I also noticed your g_assert calls. You know, srag needs that as something non-crashing.

I would personally prefer g_slice_new0, instead of g_slice_new (just because of future possible enhancement of the structure and in case of forgotten initialization on one place in the code by anyone), so if you like (aka not mandatory), you can change it to g_slice_new0.

All other things seems to be fine for me, so after you fix things above, let it be in trunk and see what will users report.
Comment 35 Matthew Barnes 2007-12-20 16:15:08 UTC
(In reply to comment #34)
> With this patch, I got this crash every time I start Evolution (aka I cannot
> start it). Without the patch it works just fine.

I think that was the extra parameter in end_event_callback().  I fixed in Fedora but I guess I forgot to fix it in the upstream patch.

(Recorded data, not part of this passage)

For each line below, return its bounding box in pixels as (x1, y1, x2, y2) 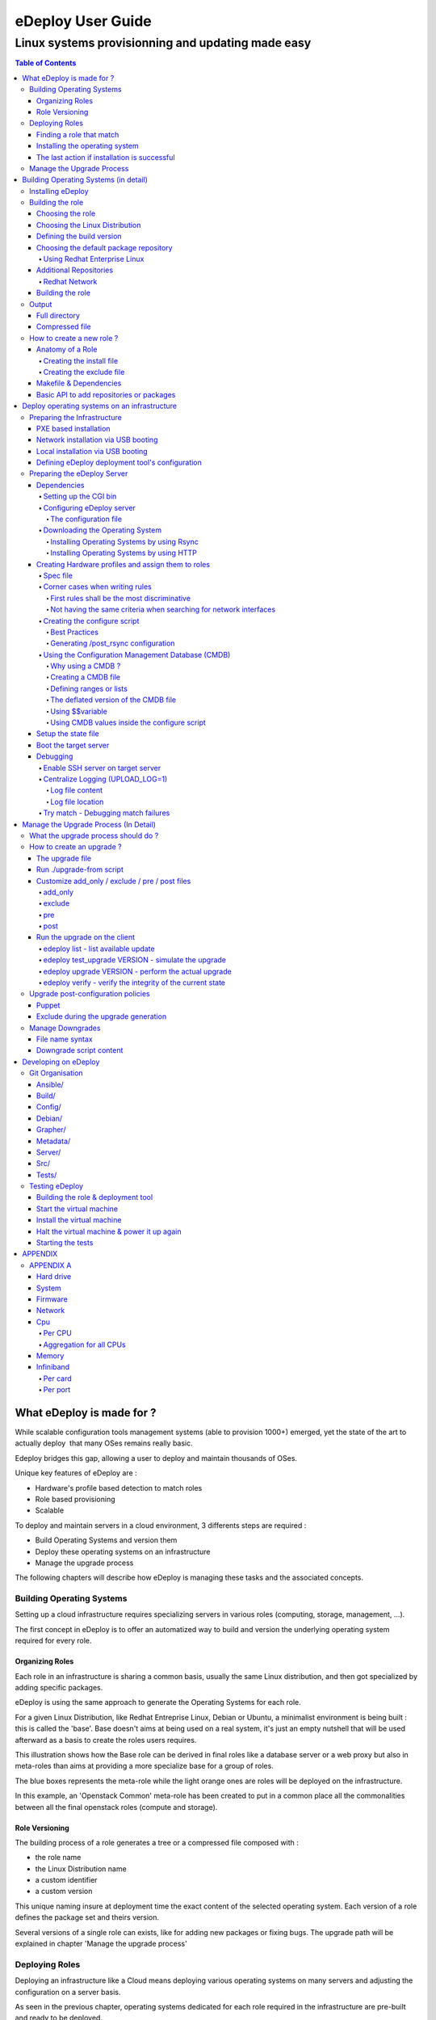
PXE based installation (36, 423, 111, 433)
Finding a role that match (36, 129, 119, 139)
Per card (43, 1374, 72, 1383)
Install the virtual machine (36, 1215, 122, 1225)
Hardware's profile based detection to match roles (35, 1483, 203, 1492)
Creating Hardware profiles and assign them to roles (36, 559, 210, 569)
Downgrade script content (36, 1046, 124, 1055)
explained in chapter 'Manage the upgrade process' (15, 1939, 187, 1949)
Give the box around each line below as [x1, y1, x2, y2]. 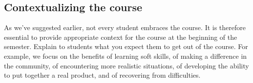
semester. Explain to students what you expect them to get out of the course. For [4, 41, 248, 51]
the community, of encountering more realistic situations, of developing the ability [4, 60, 249, 70]
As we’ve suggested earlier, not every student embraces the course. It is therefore [4, 22, 246, 33]
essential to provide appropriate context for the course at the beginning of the [4, 32, 237, 42]
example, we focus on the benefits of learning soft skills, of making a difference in [4, 50, 247, 61]
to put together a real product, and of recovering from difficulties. [4, 70, 201, 80]
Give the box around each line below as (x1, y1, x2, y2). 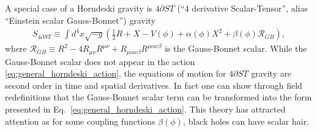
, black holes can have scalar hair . (183, 114, 310, 127)
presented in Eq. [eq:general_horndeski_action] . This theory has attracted (5, 103, 286, 116)
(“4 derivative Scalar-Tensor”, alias (177, 2, 308, 14)
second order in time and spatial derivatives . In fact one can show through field (5, 78, 302, 91)
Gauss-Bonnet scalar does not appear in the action (5, 55, 195, 68)
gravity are (251, 67, 292, 80)
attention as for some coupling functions (5, 114, 155, 127)
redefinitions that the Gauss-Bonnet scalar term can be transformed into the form (5, 91, 312, 103)
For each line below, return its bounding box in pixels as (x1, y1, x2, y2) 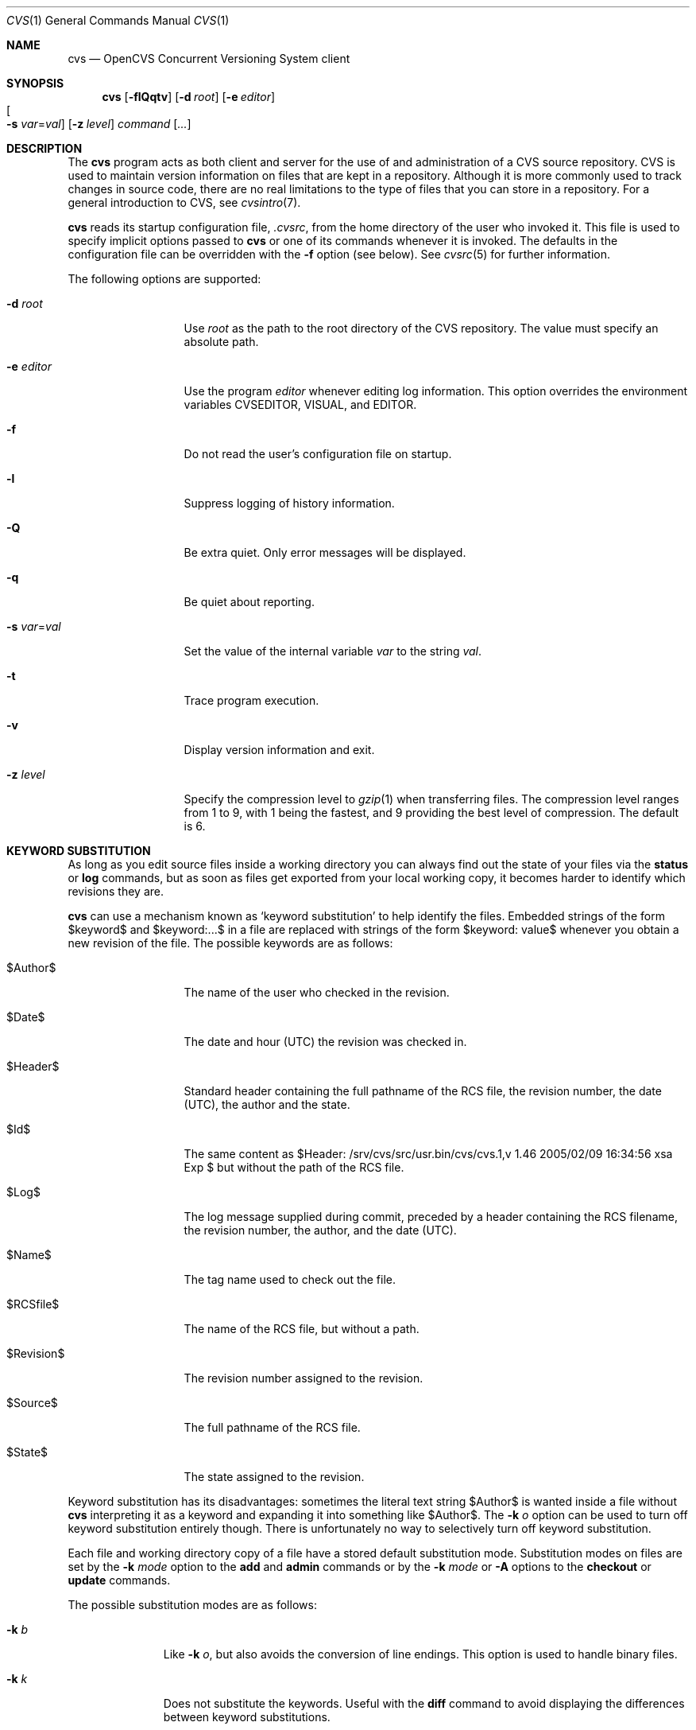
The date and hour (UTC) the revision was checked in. (184, 1035, 467, 1048)
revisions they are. (68, 884, 164, 898)
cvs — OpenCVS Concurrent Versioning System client (68, 52, 350, 65)
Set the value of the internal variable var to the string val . (184, 644, 482, 658)
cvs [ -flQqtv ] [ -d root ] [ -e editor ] (102, 90, 276, 103)
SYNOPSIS (6, 76, 64, 90)
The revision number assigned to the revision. (184, 1371, 423, 1385)
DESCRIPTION (6, 142, 83, 155)
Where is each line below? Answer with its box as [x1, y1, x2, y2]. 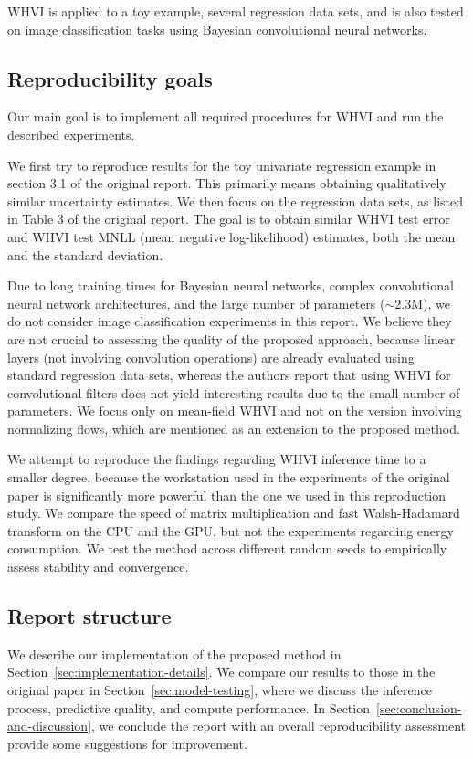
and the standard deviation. [7, 245, 163, 264]
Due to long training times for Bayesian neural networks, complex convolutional [7, 276, 454, 295]
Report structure [7, 602, 172, 630]
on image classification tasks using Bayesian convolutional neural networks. [7, 19, 427, 38]
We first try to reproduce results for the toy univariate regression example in [7, 155, 436, 174]
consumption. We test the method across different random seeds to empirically [7, 539, 447, 558]
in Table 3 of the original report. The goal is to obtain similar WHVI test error [7, 209, 450, 228]
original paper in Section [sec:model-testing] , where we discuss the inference [7, 680, 432, 700]
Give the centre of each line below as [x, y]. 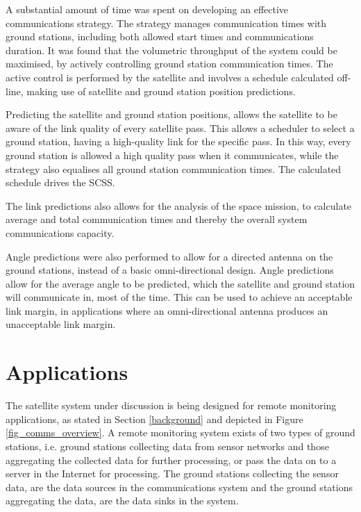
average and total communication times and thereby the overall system [157, 219]
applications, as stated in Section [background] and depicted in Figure [154, 419]
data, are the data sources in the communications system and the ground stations [179, 487]
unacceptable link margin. [61, 324]
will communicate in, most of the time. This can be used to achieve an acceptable [179, 297]
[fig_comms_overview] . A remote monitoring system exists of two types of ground [180, 432]
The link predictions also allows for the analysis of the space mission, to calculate [179, 205]
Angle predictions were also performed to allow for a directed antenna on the [169, 256]
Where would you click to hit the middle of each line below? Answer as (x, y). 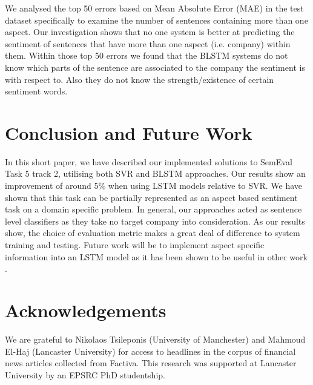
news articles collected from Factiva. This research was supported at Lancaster (151, 363)
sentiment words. (36, 91)
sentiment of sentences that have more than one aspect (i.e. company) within (148, 43)
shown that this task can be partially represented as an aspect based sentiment (151, 197)
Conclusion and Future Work (129, 132)
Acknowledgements (86, 310)
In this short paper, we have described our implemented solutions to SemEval (149, 161)
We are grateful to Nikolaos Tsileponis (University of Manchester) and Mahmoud (155, 339)
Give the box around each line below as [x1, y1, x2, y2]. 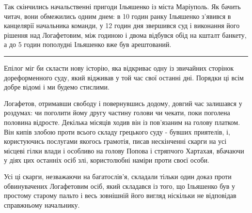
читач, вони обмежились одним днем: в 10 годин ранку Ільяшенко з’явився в [4, 11, 231, 21]
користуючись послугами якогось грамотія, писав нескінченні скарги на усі [4, 136, 227, 146]
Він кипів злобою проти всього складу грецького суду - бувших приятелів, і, [4, 126, 230, 137]
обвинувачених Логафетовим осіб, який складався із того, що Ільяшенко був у [4, 181, 236, 191]
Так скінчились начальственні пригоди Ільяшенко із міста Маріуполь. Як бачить [4, 1, 241, 11]
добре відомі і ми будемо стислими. [4, 82, 110, 92]
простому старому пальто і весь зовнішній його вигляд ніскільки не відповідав [4, 190, 236, 200]
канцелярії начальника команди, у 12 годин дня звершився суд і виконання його [4, 20, 240, 30]
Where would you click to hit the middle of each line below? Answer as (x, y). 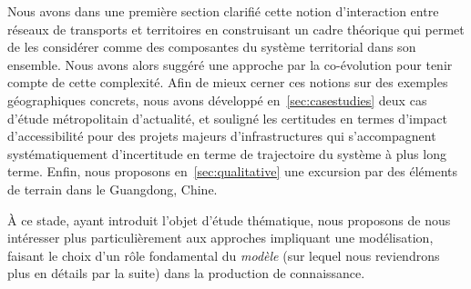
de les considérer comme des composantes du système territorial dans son (212, 47)
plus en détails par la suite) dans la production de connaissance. (186, 273)
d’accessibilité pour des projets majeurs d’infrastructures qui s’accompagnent (222, 136)
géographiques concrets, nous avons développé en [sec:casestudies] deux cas (217, 100)
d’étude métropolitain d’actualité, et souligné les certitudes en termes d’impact (228, 118)
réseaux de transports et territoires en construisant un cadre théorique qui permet (236, 29)
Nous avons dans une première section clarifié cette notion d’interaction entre (223, 11)
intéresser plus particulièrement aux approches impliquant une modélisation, (220, 238)
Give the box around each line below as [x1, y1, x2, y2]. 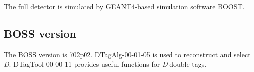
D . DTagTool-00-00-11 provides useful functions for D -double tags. [4, 59, 207, 69]
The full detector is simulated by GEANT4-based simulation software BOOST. [4, 1, 245, 11]
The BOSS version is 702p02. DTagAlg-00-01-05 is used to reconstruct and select [4, 49, 251, 59]
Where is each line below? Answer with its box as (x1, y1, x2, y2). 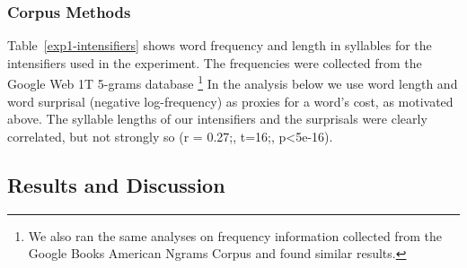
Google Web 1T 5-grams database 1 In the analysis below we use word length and (7, 72, 458, 93)
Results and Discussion (7, 170, 225, 198)
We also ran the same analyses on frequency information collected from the (28, 226, 442, 245)
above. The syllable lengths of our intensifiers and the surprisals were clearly (7, 109, 427, 128)
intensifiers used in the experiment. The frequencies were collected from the (7, 53, 422, 72)
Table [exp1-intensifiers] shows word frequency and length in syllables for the (7, 36, 432, 55)
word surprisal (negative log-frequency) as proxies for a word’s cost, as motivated (7, 91, 454, 110)
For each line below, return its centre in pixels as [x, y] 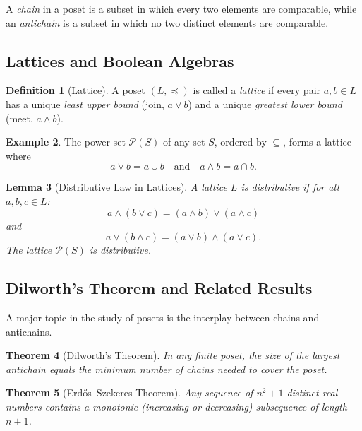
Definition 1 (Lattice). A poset [76, 90]
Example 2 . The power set [66, 142]
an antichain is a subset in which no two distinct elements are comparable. [167, 22]
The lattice [29, 250]
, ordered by [240, 142]
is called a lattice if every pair [257, 90]
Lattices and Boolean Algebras [120, 60]
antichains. [29, 331]
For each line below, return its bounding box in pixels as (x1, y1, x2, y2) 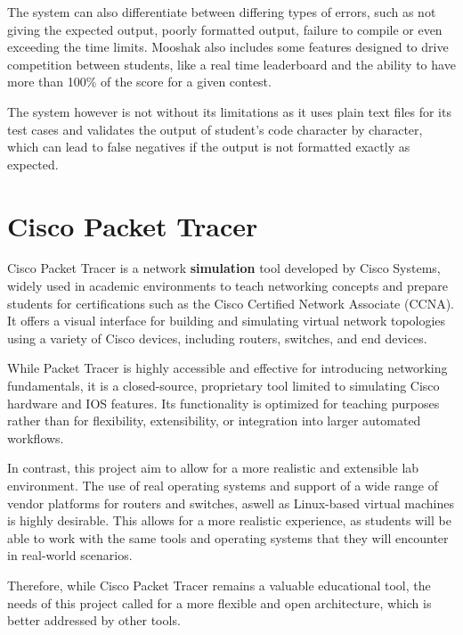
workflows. (7, 428, 64, 447)
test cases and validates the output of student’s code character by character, (7, 120, 423, 138)
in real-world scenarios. (7, 546, 133, 565)
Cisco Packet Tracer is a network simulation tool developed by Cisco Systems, (7, 259, 441, 277)
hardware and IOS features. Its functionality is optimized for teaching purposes (7, 393, 440, 412)
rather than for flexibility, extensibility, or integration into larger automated (7, 411, 421, 430)
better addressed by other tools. (7, 611, 181, 630)
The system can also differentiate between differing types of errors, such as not (7, 3, 436, 21)

> I found that you changed mail/mail-mt.c:end_event_callback prototype too much,
> it should be same as before. (the "void *data" part should not be there, the
> function is called with only 3 parameters).

Fixed.


> Regarding to this, mail-mt.c: line 261: Is it possible that there is 
> activity_id=0 and the error is set? In that case, the error is not
> initialized properly and it will crash/leak a bit later probably, so the
> cleaner solution can be:
> ...
>         } else if (mail_msg->priv->activity_id) {
>                 activity_id = mail_msg->priv->activity_id;
> ...

Not sure, that's Srini's logic and I didn't mess with it.  Let's deal with that in the context of his non-intrusive errors work rather than here.

 
> mail/mail-ops.c: em_filter_folder_element_filter: From my point of view, the
> check for non-NULL is not necessary and can be removed here:
> +               camel_folder_sync (folder, FALSE, camel_exception_is_set
> (&m->base.ex) ? NULL : &m->base.ex);

The check is to make sure an existing error doesn't get overwritten.


> mail/mail-ops.c: fetch_mail_fetch: do the check with camel_exception_is_set,
> not with ex.id comparision, (Fejj told me it's not the evo style, when I did
> almost the same in other bug/patch.)

Fixed.

 
> prepare_offline_desc (struct _set_offline_msg *m, int done) - remove that
> "int done" parameter, as you did everywhere else.

Fixed.

 
> I also noticed your g_assert calls. You know, srag needs that as something
> non-crashing.

Fixed.

 
> I would personally prefer g_slice_new0, instead of g_slice_new (just because
> of future possible enhancement of the structure and in case of forgotten
> initialization on one place in the code by anyone), so if you like (aka not
> mandatory), you can change it to g_slice_new0.

Fixed.


Thanks for the review!  It'll be nice to finally get this off my hands.
A quick smoketest shows the modified patch is working okay for me.  I'll
write up the ChangeLogs and commit this.
Comment 36 Milan Crha 2007-12-20 16:23:06 UTC
(In reply to comment #35)
> 
> > mail/mail-ops.c: em_filter_folder_element_filter: From my point of view, the
> > check for non-NULL is not necessary and can be removed here:
> > +               camel_folder_sync (folder, FALSE, camel_exception_is_set
> > (&m->base.ex) ? NULL : &m->base.ex);
> 
> The check is to make sure an existing error doesn't get overwritten.
> 

Oh, my fault, I didn't realize it as opposite check and I misread brackets. Oops.
Comment 37 Matthew Barnes 2007-12-20 18:02:48 UTC
Committed to trunk (revision 34730).